_Provided records:_
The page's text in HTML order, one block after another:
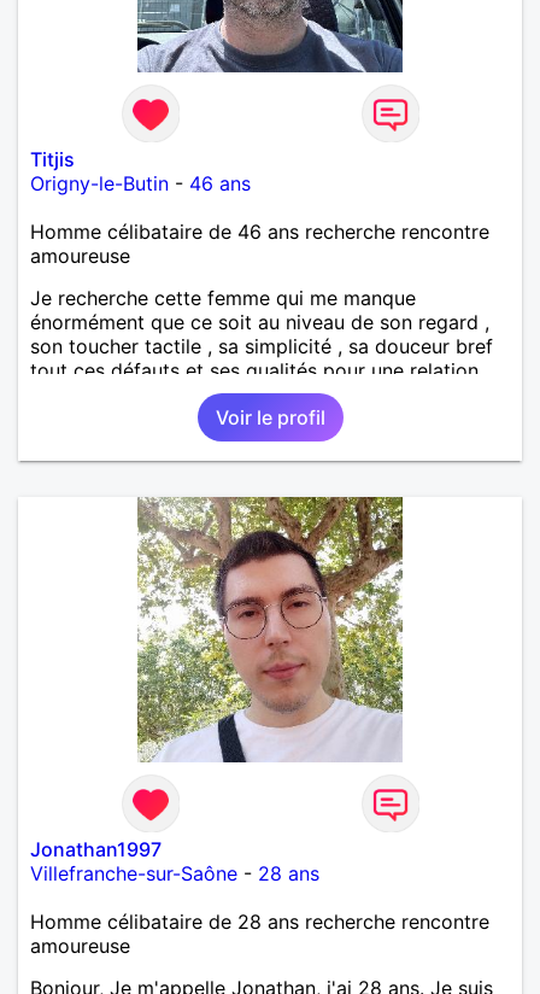
Titjis
Origny-le-Butin - 46 ans
Homme célibataire de 46 ans recherche rencontre
amoureuse
Je recherche cette femme qui me manque
énormément que ce soit au niveau de son regard ,
son toucher tactile , sa simplicité , sa douceur bref
tout ces défauts et ses qualités pour une relation
Voir le profil
Jonathan1997
Villefranche-sur-Saône - 28 ans
Homme célibataire de 28 ans recherche rencontre
amoureuse
Bonjour, Je m'appelle Jonathan, j'ai 28 ans. Je suis

_Work instruction:_
Your answer must be the lines from the one that contains "Homme célibataire de 28" through the last line of the entries above, copied exactly, with no other lines.

_Answer area:_
Homme célibataire de 28 ans recherche rencontre
amoureuse
Bonjour, Je m'appelle Jonathan, j'ai 28 ans. Je suis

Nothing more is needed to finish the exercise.